O luxo da simplicidade

Durante as férias de janeiro fiquei vários dias na praia de Barra do Una, no litoral norte de São Paulo, que frequento há 17 anos. Encontrei um casal de amigos e fomos, meu marido, eu e eles dois, para um passeio de barco até as ilhas próximas da costa.


O barqueiro não era apenas um marinheiro, era o dono do barco, um homem de uns quarenta anos, magro, pele muito bronzeada e com um ar de contentamento incomum.


Antes de começarmos o passeio, meu marido perguntou se ele morava ali mesmo, na praia. Com um sorriso rasgado ele respondeu:


- Graças a Deus!


Ao longo do passeio pelas ilhas, intercalado por momentos inesquecíveis de mergulho, nadando junto com cardumes de peixes, ele foi contando sua história.


Há três anos ele largou tudo, uma vida estressante em São Paulo como empresário, 93 funcionários e 120 quilos e veio morar na praia. Disse que vive bem, que tem tudo, não precisa de mais nada.

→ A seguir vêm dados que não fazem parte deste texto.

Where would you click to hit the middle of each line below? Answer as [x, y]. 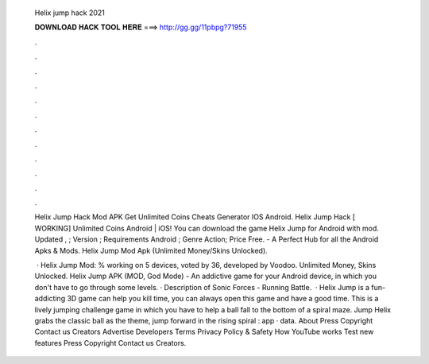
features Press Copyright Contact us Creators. [110, 343]
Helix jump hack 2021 [70, 13]
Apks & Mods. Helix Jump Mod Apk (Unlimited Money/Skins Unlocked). [151, 250]
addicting [50, 299]
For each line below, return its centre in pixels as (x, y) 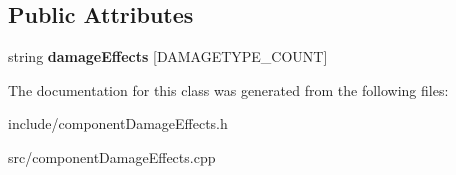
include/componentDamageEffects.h (118, 123)
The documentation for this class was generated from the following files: (228, 89)
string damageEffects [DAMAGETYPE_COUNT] (168, 56)
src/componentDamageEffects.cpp (112, 156)
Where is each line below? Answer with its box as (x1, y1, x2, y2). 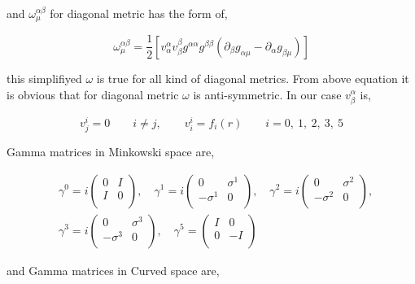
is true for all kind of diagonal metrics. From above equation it (96, 69, 409, 86)
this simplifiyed (7, 69, 82, 86)
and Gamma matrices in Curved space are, (7, 261, 220, 278)
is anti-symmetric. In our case (193, 85, 342, 103)
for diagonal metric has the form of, (50, 5, 228, 21)
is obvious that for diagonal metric (7, 85, 179, 103)
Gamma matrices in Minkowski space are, (7, 142, 215, 159)
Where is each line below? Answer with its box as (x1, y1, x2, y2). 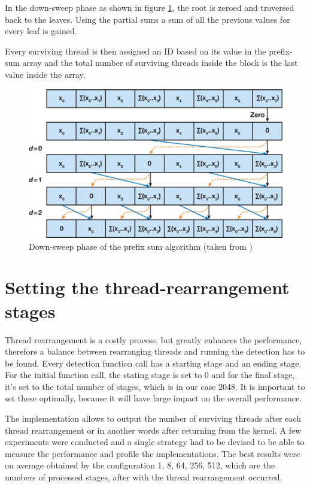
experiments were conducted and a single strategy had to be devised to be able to (5, 435, 305, 448)
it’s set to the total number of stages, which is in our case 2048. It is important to (5, 380, 305, 392)
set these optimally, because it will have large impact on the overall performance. (5, 392, 302, 404)
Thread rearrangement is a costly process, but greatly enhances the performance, (5, 333, 302, 346)
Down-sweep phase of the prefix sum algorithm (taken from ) (29, 240, 253, 252)
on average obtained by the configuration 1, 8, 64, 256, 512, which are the (5, 459, 275, 471)
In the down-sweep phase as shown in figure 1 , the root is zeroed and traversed (5, 1, 294, 13)
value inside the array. (5, 68, 86, 80)

Durante três dias por semana, ele mora na Ilha Montão de Trigo, onde 60 pessoas de uma mesma comunidade vivem isoladas. Quando ele sai, como hoje, a população cai para 59. Lá não há luz elétrica, apenas um gerador que funciona com coletor solar. Eles vivem da pesca e do que produzem. Contei a ele que vi uma foto de um cesto de cipó feito na ilha e ele me explicou que eles usam esses cestos dentro da água, para manter os peixes pescados bem vivos e disponíveis para as próximas refeições. As aberturas do cesto permitem que os pequenos peixes entrem para servirem de comida para os peixes grandes.

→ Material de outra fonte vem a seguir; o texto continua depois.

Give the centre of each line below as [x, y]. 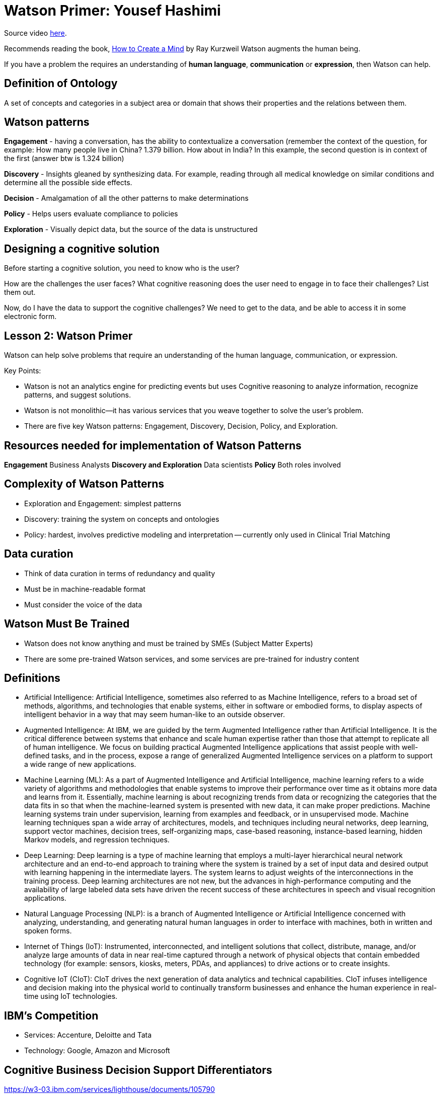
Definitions [32, 678]
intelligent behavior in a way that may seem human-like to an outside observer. [155, 715]
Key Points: [23, 371]
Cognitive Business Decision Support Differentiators [138, 1070]
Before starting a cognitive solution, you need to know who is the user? [122, 268]
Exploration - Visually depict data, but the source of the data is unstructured [131, 229]
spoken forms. [48, 931]
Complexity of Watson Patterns [84, 484]
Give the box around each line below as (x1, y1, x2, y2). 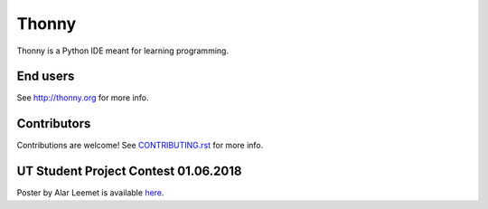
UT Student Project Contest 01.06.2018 (16, 164, 242, 179)
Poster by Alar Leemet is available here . (16, 187, 164, 198)
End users (16, 69, 75, 84)
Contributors (16, 116, 91, 131)
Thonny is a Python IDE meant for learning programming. (16, 45, 230, 56)
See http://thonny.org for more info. (16, 92, 149, 103)
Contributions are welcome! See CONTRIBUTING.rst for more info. (16, 140, 264, 151)
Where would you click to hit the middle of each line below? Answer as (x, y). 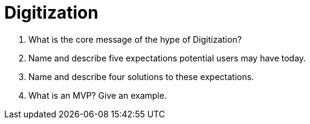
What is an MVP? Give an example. (98, 95)
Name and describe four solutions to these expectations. (141, 76)
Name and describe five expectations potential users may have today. (167, 58)
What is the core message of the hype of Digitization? (135, 39)
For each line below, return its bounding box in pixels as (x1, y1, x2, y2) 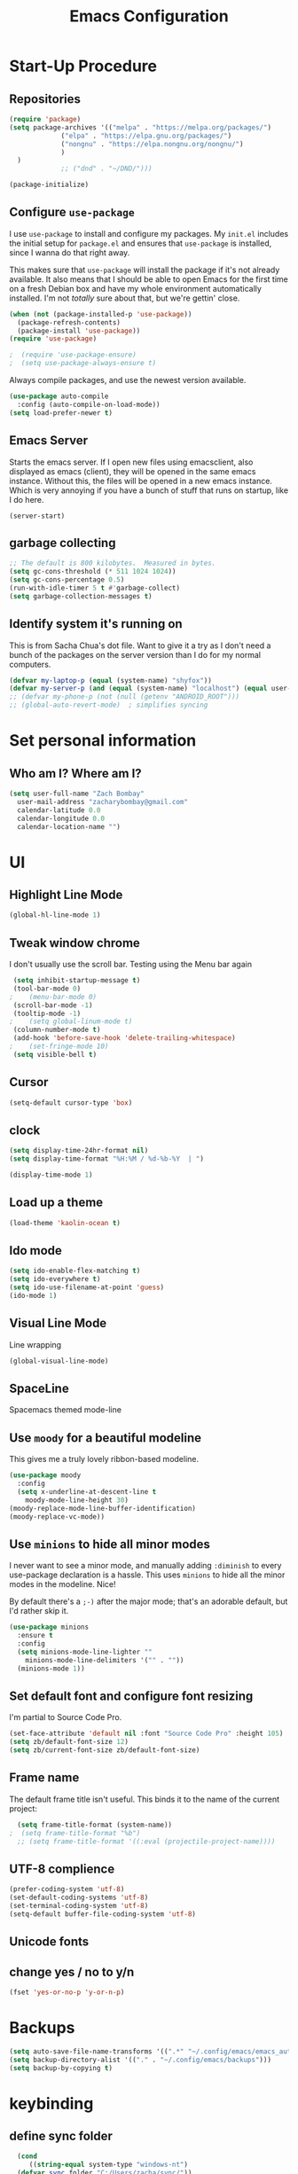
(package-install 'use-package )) (17, 326, 141, 335)
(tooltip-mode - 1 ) (12, 1009, 82, 1018)
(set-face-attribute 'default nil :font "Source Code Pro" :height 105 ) (9, 1729, 284, 1739)
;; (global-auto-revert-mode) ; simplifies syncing (9, 700, 208, 710)
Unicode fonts (9, 1935, 90, 1950)
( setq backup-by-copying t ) (9, 2063, 114, 2072)
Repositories (9, 91, 82, 106)
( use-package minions (9, 1623, 90, 1632)
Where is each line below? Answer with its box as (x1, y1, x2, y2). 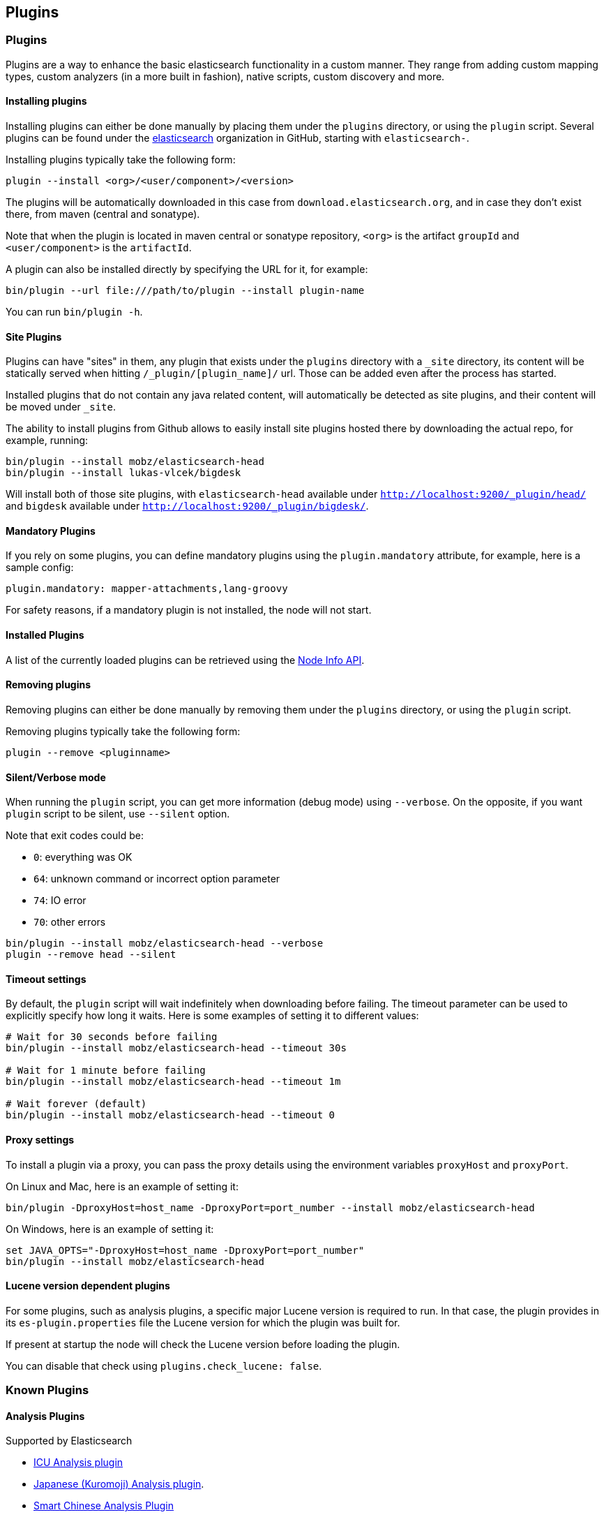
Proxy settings (6, 1133, 75, 1146)
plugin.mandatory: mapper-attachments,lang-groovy (6, 583, 288, 595)
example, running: (6, 434, 89, 447)
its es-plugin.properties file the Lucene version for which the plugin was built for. (6, 1316, 400, 1329)
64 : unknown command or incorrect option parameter (33, 873, 280, 885)
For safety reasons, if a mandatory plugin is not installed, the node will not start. (6, 604, 372, 616)
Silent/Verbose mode (6, 771, 106, 783)
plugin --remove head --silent (6, 949, 176, 961)
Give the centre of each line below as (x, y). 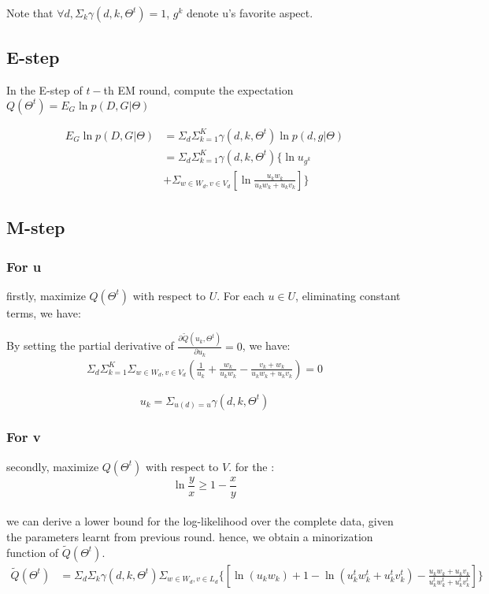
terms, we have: (44, 312)
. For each (241, 295)
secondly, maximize (53, 466)
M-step (36, 227)
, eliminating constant (348, 295)
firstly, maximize (46, 295)
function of (33, 552)
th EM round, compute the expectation (198, 90)
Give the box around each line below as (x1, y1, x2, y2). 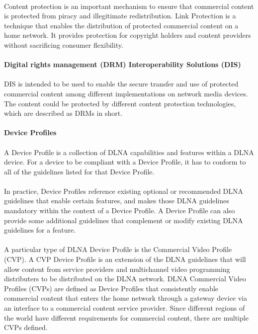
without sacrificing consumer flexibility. (4, 39, 123, 50)
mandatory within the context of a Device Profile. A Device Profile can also (4, 205, 235, 216)
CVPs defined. (4, 322, 48, 333)
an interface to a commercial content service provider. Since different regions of (4, 303, 245, 313)
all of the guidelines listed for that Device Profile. (4, 166, 155, 176)
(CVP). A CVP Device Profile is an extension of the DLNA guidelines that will (4, 254, 246, 264)
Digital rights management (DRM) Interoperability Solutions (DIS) (4, 59, 241, 70)
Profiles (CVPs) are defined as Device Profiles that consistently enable (4, 283, 219, 293)
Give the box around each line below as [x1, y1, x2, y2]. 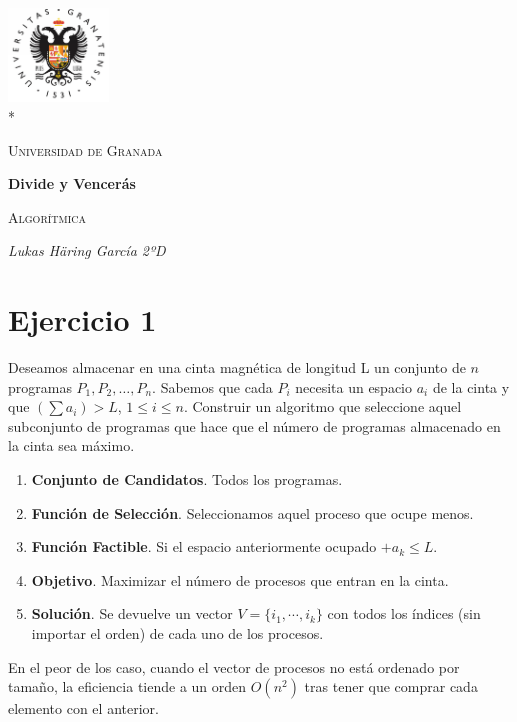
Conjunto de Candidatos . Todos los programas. [31, 469, 343, 490]
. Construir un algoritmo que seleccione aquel [183, 396, 462, 417]
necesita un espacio [295, 376, 413, 397]
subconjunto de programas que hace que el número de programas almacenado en [8, 415, 501, 436]
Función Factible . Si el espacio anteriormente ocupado [31, 536, 377, 557]
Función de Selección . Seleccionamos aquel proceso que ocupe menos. [31, 502, 474, 523]
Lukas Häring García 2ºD [8, 240, 166, 261]
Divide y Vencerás [8, 173, 136, 194]

Fiquei pensando muito nisso. Para nós, workaholics, viver na praia é só uma ideia. Mas tem gente que consegue transformar essa ideia em realidade.


Quando perguntamos se ele voltaria a morar em São Paulo ele respondeu:


- Não…aqui eu tenho tudo…e como peixe todo dia…

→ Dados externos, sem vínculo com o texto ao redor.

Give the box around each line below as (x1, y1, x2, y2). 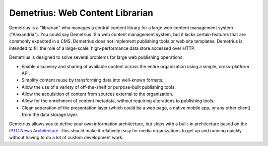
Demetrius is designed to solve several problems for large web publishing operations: (9, 54, 184, 60)
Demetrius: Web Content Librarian (9, 7, 153, 18)
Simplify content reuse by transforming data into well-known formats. (21, 77, 164, 83)
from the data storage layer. (21, 111, 78, 118)
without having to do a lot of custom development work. (9, 135, 124, 141)
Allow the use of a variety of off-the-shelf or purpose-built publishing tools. (21, 84, 176, 90)
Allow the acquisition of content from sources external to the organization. (21, 91, 174, 97)
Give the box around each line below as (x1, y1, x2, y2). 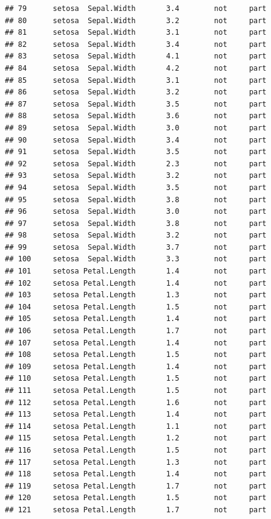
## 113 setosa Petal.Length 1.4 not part (5, 410, 267, 419)
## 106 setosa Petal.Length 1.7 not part (5, 327, 267, 336)
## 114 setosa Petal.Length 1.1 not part (5, 422, 267, 431)
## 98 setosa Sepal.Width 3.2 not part (5, 231, 267, 240)
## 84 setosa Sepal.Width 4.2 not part (5, 63, 267, 72)
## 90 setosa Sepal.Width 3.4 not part (5, 135, 267, 144)
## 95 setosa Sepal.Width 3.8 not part (5, 195, 267, 204)
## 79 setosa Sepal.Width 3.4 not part (5, 4, 267, 13)
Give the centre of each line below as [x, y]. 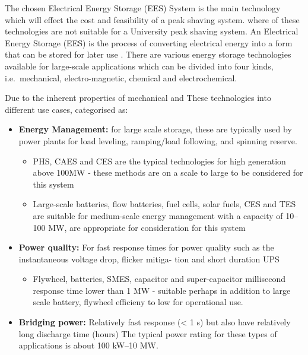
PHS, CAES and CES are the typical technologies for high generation [159, 161]
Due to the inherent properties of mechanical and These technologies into [138, 98]
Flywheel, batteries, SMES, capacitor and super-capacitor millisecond [159, 279]
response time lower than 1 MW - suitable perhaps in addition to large [162, 290]
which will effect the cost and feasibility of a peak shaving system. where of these [152, 19]
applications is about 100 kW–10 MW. [88, 345]
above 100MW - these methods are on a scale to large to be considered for [168, 172]
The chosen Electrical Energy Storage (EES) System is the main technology [143, 8]
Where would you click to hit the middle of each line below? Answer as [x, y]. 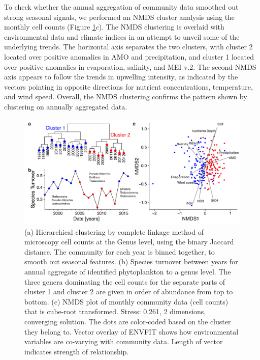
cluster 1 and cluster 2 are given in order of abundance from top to [129, 292]
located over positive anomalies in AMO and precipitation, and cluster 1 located [129, 56]
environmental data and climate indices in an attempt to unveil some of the [122, 36]
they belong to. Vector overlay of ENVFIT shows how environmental [132, 331]
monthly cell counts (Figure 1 [50, 27]
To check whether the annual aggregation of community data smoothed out [121, 7]
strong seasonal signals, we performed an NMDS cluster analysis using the [120, 17]
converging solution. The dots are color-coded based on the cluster [128, 321]
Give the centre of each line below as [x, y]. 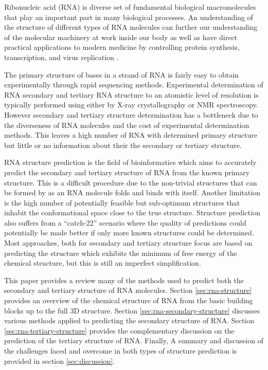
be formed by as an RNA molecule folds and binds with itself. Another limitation [132, 192]
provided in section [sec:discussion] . [60, 360]
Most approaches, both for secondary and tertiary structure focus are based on [128, 243]
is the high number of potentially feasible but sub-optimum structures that [122, 202]
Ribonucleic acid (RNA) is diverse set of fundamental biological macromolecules [130, 7]
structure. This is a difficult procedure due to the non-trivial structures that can [131, 182]
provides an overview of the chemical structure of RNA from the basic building [129, 300]
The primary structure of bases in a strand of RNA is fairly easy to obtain [121, 74]
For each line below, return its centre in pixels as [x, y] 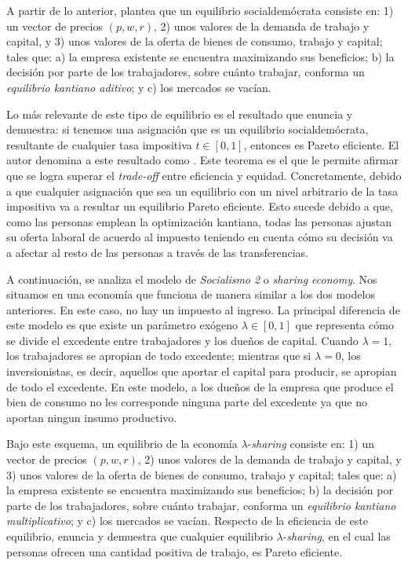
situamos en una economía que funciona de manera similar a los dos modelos [191, 294]
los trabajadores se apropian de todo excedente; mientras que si [159, 356]
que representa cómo [344, 325]
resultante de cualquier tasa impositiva [99, 144]
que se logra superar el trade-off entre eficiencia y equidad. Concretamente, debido [204, 175]
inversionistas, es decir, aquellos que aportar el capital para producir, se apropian [202, 371]
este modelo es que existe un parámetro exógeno [122, 325]
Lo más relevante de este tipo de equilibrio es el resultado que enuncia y [180, 114]
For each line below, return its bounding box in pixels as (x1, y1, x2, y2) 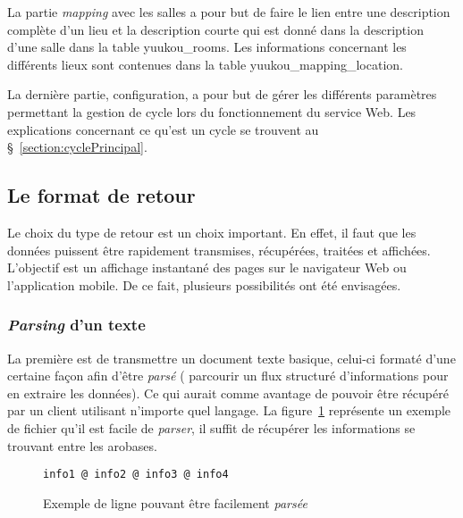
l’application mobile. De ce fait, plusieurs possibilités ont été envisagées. (7, 275, 401, 294)
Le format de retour (7, 181, 196, 209)
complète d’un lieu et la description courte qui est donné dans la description (7, 20, 424, 38)
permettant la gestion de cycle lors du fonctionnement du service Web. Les (7, 102, 417, 121)
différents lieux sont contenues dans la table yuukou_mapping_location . (7, 54, 403, 73)
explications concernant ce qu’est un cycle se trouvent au (7, 120, 319, 138)
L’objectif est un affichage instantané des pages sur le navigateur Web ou (7, 258, 407, 277)
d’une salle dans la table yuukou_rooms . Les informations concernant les (7, 38, 407, 56)

Em alto mar, ele jogou uma isca numa vara de pescar. Pegamos um peixe. E ele o jogou de volta no mar, pedindo desculpas.


Não sei se foi o balanço do mar, o sol ameno, o vento constante, a visão do alto da pedra, a visita aos cardumes de peixes coloridos, mas fiquei pensando no luxo que é a natureza. E na beleza contida na simplicidade de viver feliz.